The MI rose from 50.9 in June to 53.2 in July. And private sector credit growth reached 21.3% y/y in July. But production in the key oil sector remained very low, essentially unchanged from June at 1.18mn bpd in July. Meanwhile, the currency weakened against the US dollar, both on the Nafex exchange rate and the black market. Inflation jumped from 18.6% y/y in June to 19.6% y/y in July, the highest since September 2005. The main driver behind the increase in the headline rate was another sharp rise in food inflation, although price pressures rose in other categories too. Elevated inflation is likely to push policymakers to continue raising interest rates.

Kenya

Uncertainty surrounding elections held earlier in August has continued to linger. The official tally showed a tight victory for William Ruto, but runner-up Raila Odinga challenged the results in the courts, reversing some of the gains in Kenya’s sovereign dollar bonds since the start of the month. Nonetheless, the Supreme Court ruled the election was free and fair and William Ruto was sworn in as President on September 13. Defeated Raila Odinga did not attend the inauguration. Shoring up the economy is likely to be a key priority for the new President.

 

The public debt burden stood at 67% of GDP as of June. And the external position is in a poor state too; in May, the trade deficit was the widest since at least 2000 as imports surged by more than exports grew. Activity probably deteriorated further since; the PMI dropped from 46.8 in June to 46.3 in July. Meanwhile, the currency has continued to weaken (-6% vs. USD as of mid-September). This has contributed to the rise in price pressures; headline inflation increased to a five-year high of 8.3% y/y in July, above the central bank’s inflation target range. After keeping interest rates unchanged in July, the central bank is likely to tighten again before long. We have penciled in a +150bps increase in the benchmark rate, to 9.00%, by year-end.

Ghana

Ghana entered talks with the IMF in July, but this has failed to soothe investors ‘concerns about the public finances. Sovereign dollar spreads have continued to widen, and the cedi has fallen further – it is now down by 37% against the dollar year-to-date. Given the large amount of sovereign FX debt, the fall in the cedi will only make the job of putting the debt position on a sustainable footing more difficult. Two credit rating agencies lowered Ghana’s long – term foreign currency rating further into junk territory.

 

A sovereign default is by no means imminent given that the FX debt repayment schedule is light over the next couple of years. But an IMF deal, including a firm commitment to fiscal consolidation, will need to be secured soon to soothe investors’ concerns.

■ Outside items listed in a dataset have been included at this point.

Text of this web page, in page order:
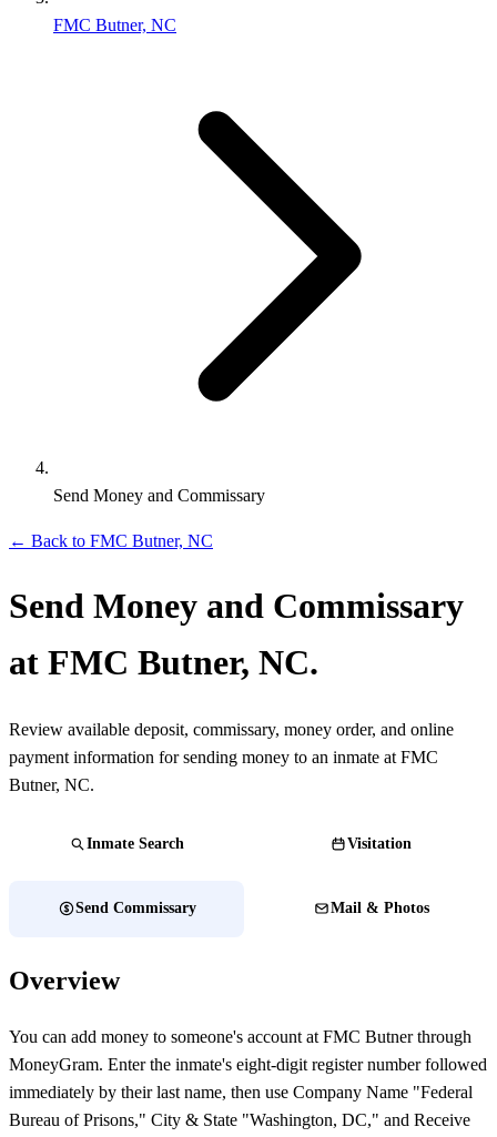
FMC Butner, NC
Send Money and Commissary
← Back to FMC Butner, NC
Send Money and Commissary
at FMC Butner, NC.
Review available deposit, commissary, money order, and online
payment information for sending money to an inmate at FMC
Butner, NC.
Inmate Search Visitation
Send Commissary Mail & Photos
Overview
You can add money to someone's account at FMC Butner through
MoneyGram. Enter the inmate's eight-digit register number followed
immediately by their last name, then use Company Name "Federal
Bureau of Prisons," City & State "Washington, DC," and Receive

Meanwhile, the weaker cedi will add fuel to inflation, which came in at a stronger-than-expected 31.7% y/y in July – close to a 19-year high. All of this prompted the central bank to call an emergency meeting and hike interest rates by 300bp, to 22%, this month. Against this backdrop, economic activity is suffering. GDP growth slowed to just 3.3% y/y in Q1 and more timely indicators show that both business and consumer confidence have slumped. The risks to our below-consensus forecast for Ghana’s economy to expand by 3.0% this year lie firmly to the downside.